▶ **How to complete this task**:
In the entries below, find the line with "Author : [28, 44]" and the line with "Wir haben den"; copy them and every line between them exactly, but not the pictures.

▶ **Provided entries**:
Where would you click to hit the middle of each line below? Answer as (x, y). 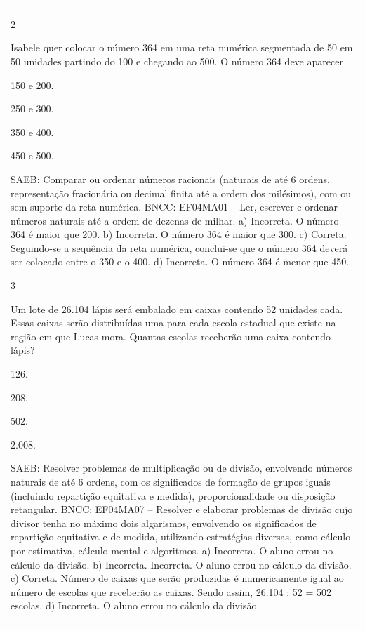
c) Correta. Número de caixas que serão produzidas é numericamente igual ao (177, 578)
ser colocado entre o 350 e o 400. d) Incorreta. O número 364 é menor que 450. (180, 261)
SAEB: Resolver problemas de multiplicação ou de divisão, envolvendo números (181, 468)
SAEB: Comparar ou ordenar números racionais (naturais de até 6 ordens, (170, 179)
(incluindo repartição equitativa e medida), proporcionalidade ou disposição (173, 495)
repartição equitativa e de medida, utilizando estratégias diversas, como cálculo (181, 537)
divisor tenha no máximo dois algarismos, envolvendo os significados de (164, 523)
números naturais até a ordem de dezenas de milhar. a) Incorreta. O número (175, 220)
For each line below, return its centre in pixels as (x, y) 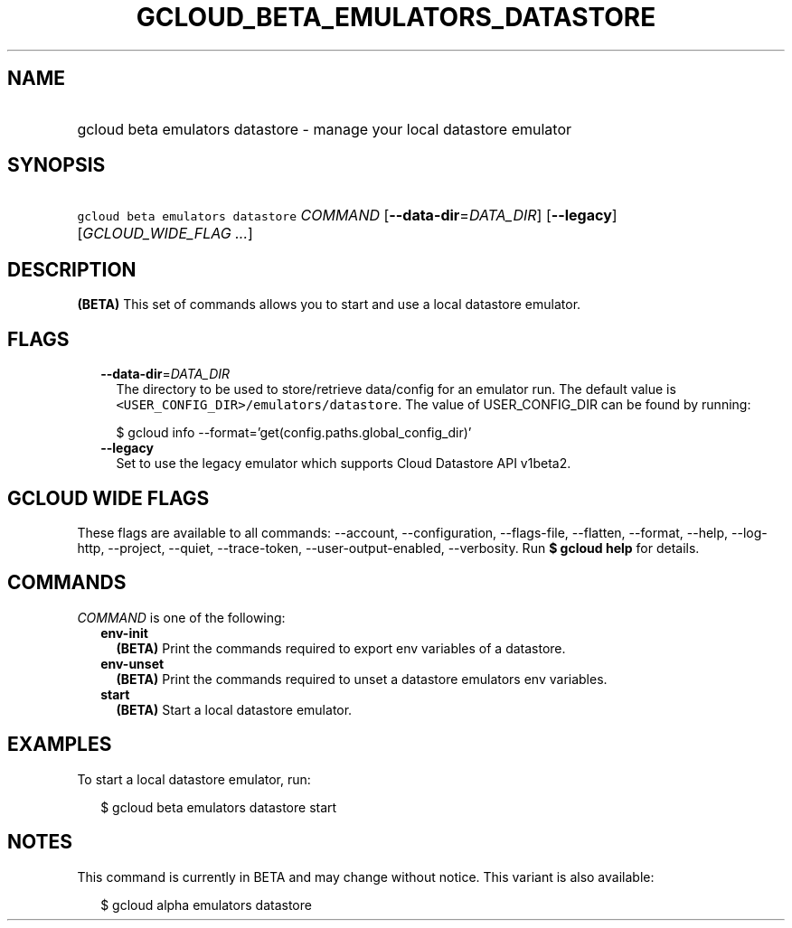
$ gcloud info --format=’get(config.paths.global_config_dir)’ (294, 433)
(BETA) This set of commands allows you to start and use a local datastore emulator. (329, 305)
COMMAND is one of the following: (181, 617)
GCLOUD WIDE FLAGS (108, 498)
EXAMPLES (60, 745)
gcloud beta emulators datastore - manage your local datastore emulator (325, 129)
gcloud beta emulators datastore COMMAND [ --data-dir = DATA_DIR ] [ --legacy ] (347, 216)
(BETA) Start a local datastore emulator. (234, 709)
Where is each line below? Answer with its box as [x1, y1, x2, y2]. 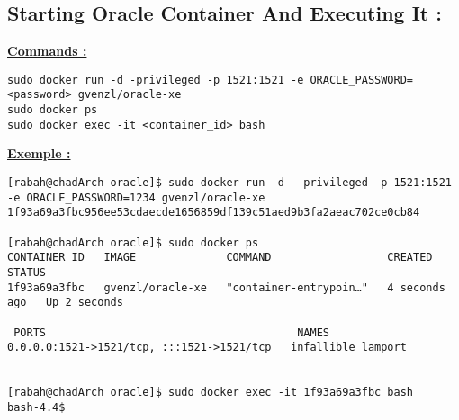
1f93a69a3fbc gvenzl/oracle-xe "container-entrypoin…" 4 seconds [7, 281, 445, 294]
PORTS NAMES [13, 326, 329, 339]
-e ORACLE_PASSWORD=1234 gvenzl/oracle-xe [7, 191, 265, 204]
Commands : [7, 41, 87, 60]
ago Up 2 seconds [7, 296, 123, 309]
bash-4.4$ [7, 400, 66, 414]
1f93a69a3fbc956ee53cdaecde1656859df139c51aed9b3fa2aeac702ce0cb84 [7, 206, 420, 219]
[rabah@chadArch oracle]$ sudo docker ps [7, 236, 259, 249]
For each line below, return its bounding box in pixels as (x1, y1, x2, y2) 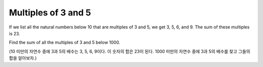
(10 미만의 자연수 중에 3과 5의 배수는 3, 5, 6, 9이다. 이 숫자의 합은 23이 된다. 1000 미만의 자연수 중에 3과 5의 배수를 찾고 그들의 (9, 48, 250, 54)
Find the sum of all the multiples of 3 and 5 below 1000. (9, 40, 120, 45)
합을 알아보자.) (9, 55, 37, 61)
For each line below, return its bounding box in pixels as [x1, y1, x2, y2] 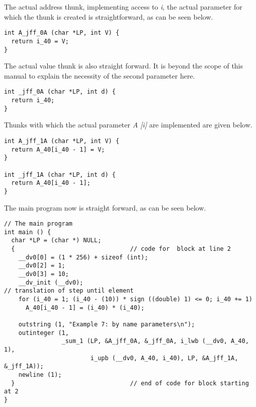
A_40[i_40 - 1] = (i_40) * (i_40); [25, 304, 145, 311]
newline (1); [18, 371, 62, 378]
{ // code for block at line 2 [11, 245, 231, 253]
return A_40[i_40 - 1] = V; [11, 146, 105, 153]
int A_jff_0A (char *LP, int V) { [4, 29, 120, 37]
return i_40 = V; [11, 37, 69, 45]
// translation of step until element [4, 287, 134, 295]
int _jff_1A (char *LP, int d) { [4, 171, 116, 178]
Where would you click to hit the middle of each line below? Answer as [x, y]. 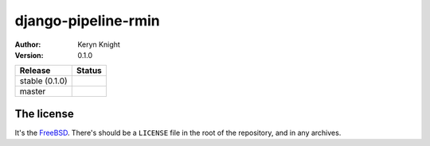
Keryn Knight [99, 44]
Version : [29, 55]
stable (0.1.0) [43, 81]
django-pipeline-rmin [88, 21]
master [33, 91]
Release [35, 71]
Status [89, 71]
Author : [28, 44]
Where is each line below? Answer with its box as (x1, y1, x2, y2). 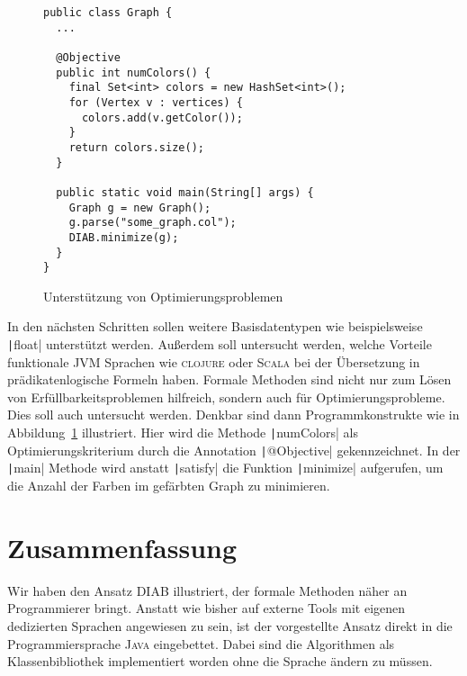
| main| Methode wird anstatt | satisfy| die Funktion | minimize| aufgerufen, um (7, 458, 444, 477)
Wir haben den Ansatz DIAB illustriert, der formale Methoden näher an (7, 581, 408, 599)
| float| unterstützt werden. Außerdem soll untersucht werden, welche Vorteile (7, 335, 432, 353)
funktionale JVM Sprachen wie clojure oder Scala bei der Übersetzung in (7, 352, 420, 371)
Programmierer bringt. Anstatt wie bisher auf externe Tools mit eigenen (7, 599, 406, 617)
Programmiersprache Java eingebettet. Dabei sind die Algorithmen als (7, 634, 395, 653)
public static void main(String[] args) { (56, 185, 314, 199)
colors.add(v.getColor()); (81, 111, 243, 124)
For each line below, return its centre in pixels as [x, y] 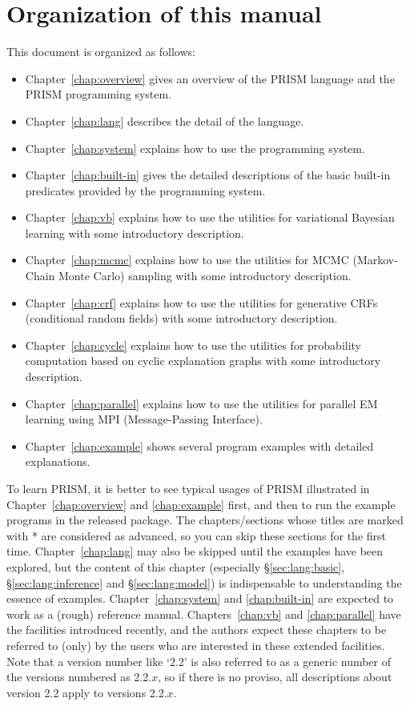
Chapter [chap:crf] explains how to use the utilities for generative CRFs [201, 302]
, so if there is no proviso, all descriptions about [275, 677]
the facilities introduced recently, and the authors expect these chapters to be [197, 630]
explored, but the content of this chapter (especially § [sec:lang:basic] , [176, 566]
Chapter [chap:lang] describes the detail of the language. [165, 120]
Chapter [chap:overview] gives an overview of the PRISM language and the [210, 78]
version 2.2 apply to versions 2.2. [87, 692]
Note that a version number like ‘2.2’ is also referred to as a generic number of [199, 661]
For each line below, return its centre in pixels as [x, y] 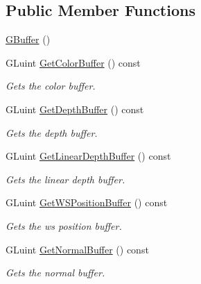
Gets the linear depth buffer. [65, 179]
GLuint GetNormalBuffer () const [77, 249]
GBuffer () [28, 39]
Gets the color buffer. [51, 86]
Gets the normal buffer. [55, 273]
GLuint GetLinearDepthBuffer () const [88, 156]
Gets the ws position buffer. [64, 225]
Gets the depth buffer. [52, 132]

▶ **Worked solution**:
Author : [28, 44]
Where is each line below? Answer with its box as (x1, y1, x2, y2). 
| main| Methode wird anstatt | satisfy| die Funktion | minimize| aufgerufen, um (7, 458, 444, 477)
Wir haben den Ansatz DIAB illustriert, der formale Methoden näher an (7, 581, 408, 599)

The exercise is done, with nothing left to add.